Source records

>>>>>

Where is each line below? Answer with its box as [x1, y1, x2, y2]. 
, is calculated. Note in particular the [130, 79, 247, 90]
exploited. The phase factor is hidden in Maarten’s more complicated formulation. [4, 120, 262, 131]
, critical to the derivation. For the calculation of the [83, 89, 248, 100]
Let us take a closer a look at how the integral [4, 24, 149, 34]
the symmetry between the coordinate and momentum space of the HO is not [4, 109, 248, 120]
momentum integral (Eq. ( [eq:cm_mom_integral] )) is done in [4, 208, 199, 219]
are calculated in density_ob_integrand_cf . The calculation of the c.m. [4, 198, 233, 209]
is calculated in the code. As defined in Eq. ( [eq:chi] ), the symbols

<<<<<

What the task asks: Restate all of the data above. Match it word for word.

Result of the exercise:
Where is each line below? Answer with its box as [x1, y1, x2, y2]. 
, is calculated. Note in particular the [130, 79, 247, 90]
exploited. The phase factor is hidden in Maarten’s more complicated formulation. [4, 120, 262, 131]
, critical to the derivation. For the calculation of the [83, 89, 248, 100]
Let us take a closer a look at how the integral [4, 24, 149, 34]
the symmetry between the coordinate and momentum space of the HO is not [4, 109, 248, 120]
momentum integral (Eq. ( [eq:cm_mom_integral] )) is done in [4, 208, 199, 219]
are calculated in density_ob_integrand_cf . The calculation of the c.m. [4, 198, 233, 209]
is calculated in the code. As defined in Eq. ( [eq:chi] ), the symbols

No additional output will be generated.